Этот детский, наивный взгляд насквозь прожег душу Светланы. Какой же он все-таки… большой, неиспорченный ребенок! Со скверным характером и дурными привычками!

— О зеленоглазой блондинке и бизнесмене. Пиши про нее, а думай обо мне. А чтобы тебе легче думалось, мы на эти деньги махнем в Париж, там найдем дешевую квартиру и будем жить. Я тебе что-нибудь готовить стану и мух отгонять, чтобы не мешали работать, — она засмеялась.

— А Макс? Я не могу совершить такую подлость.

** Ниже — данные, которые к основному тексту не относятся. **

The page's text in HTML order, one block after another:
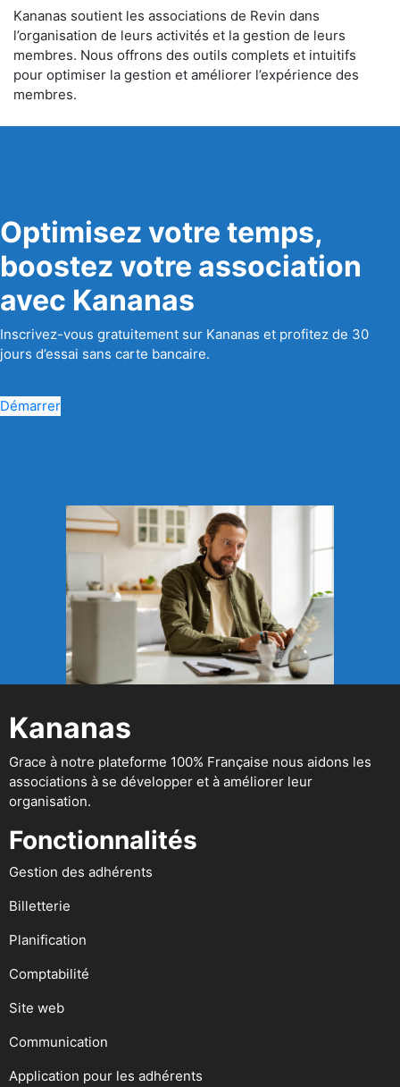
Kananas soutient les associations de Revin dans
l’organisation de leurs activités et la gestion de leurs
membres. Nous offrons des outils complets et intuitifs
pour optimiser la gestion et améliorer l’expérience des
membres.
Optimisez votre temps,
boostez votre association
avec Kananas
Inscrivez-vous gratuitement sur Kananas et profitez de 30
jours d’essai sans carte bancaire.
Démarrer
Kananas
Grace à notre plateforme 100% Française nous aidons les
associations à se développer et à améliorer leur
organisation.
Fonctionnalités
Gestion des adhérents
Billetterie
Planification
Comptabilité
Site web
Communication
Application pour les adhérents
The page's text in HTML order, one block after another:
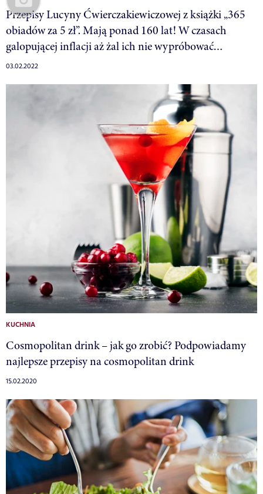
Przepisy Lucyny Ćwierczakiewiczowej z książki „365
obiadów za 5 zł”. Mają ponad 160 lat! W czasach
galopującej inflacji aż żal ich nie wypróbować…
03.02.2022
KUCHNIA
Cosmopolitan drink – jak go zrobić? Podpowiadamy
najlepsze przepisy na cosmopolitan drink
15.02.2020
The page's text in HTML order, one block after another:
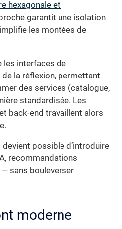
hexagonale et
garantit une isolation
les montées de
les interfaces de
la réflexion, permettant
des services (catalogue,
standardisée. Les
back-end travaillent alors
devient possible d’introduire
recommandations
sans bouleverser
moderne
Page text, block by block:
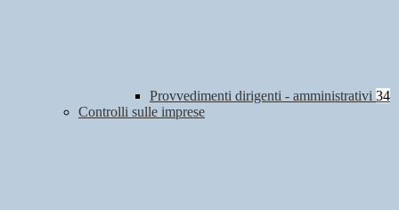
Provvedimenti dirigenti - amministrativi 34
Controlli sulle imprese
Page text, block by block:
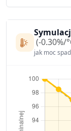
(-0.30%/
jak moc
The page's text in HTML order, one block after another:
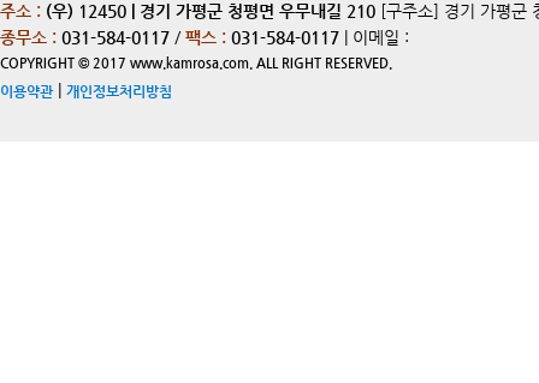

— Макс не обидится. Он даже не узнает, что это роман о его жене. Ведь книга выйдет не под твоей фамилией. И все, хватит о деньгах и делах разговаривать… — Она тоже опустилась на колени, взяла в ладони его лицо, нежно поцеловала. — Нам что… заняться больше нечем, любимый мой?

Он, отстранившись, увидел вдруг розовые бутоны сосков, рвущиеся из тонкого шелка к нему, и округлые загорелые коленки, выглядывающие из-под скомканного пеньюара, и упругие, широкие бедра, подрагивающие от напряжения… Поднял голову, вглядываясь в блестящие от возбуждения глаза. Искры неистовой страсти и немой вопрос: неужели это все — мое? — смешались в его взгляде.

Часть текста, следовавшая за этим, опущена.